### Task statement
Starting at the first entry below, repeat all the data word for word and drop the pictures.

### Records shown

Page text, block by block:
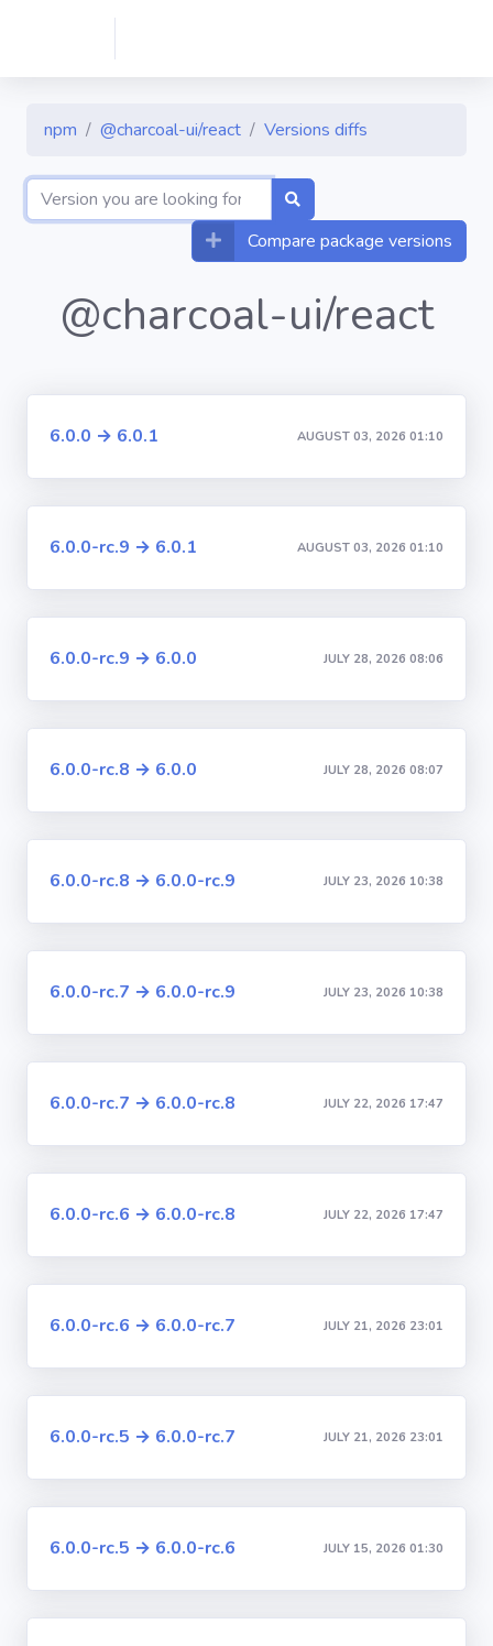
npm @charcoal-ui/react Versions diffs
Compare package versions
@charcoal-ui/react
6.0.0 → 6.0.1 AUGUST 03, 2026 01:10
6.0.0-rc.9 → 6.0.1 AUGUST 03, 2026 01:10
6.0.0-rc.9 → 6.0.0 JULY 28, 2026 08:06
6.0.0-rc.8 → 6.0.0 JULY 28, 2026 08:07
6.0.0-rc.8 → 6.0.0-rc.9 JULY 23, 2026 10:38
6.0.0-rc.7 → 6.0.0-rc.9 JULY 23, 2026 10:38
6.0.0-rc.7 → 6.0.0-rc.8 JULY 22, 2026 17:47
6.0.0-rc.6 → 6.0.0-rc.8 JULY 22, 2026 17:47
6.0.0-rc.6 → 6.0.0-rc.7 JULY 21, 2026 23:01
6.0.0-rc.5 → 6.0.0-rc.7 JULY 21, 2026 23:01
6.0.0-rc.5 → 6.0.0-rc.6 JULY 15, 2026 01:30

### Written solution
Page text, block by block:
npm @charcoal-ui/react Versions diffs
Compare package versions
@charcoal-ui/react
6.0.0 → 6.0.1 AUGUST 03, 2026 01:10
6.0.0-rc.9 → 6.0.1 AUGUST 03, 2026 01:10
6.0.0-rc.9 → 6.0.0 JULY 28, 2026 08:06
6.0.0-rc.8 → 6.0.0 JULY 28, 2026 08:07
6.0.0-rc.8 → 6.0.0-rc.9 JULY 23, 2026 10:38
6.0.0-rc.7 → 6.0.0-rc.9 JULY 23, 2026 10:38
6.0.0-rc.7 → 6.0.0-rc.8 JULY 22, 2026 17:47
6.0.0-rc.6 → 6.0.0-rc.8 JULY 22, 2026 17:47
6.0.0-rc.6 → 6.0.0-rc.7 JULY 21, 2026 23:01
6.0.0-rc.5 → 6.0.0-rc.7 JULY 21, 2026 23:01
6.0.0-rc.5 → 6.0.0-rc.6 JULY 15, 2026 01:30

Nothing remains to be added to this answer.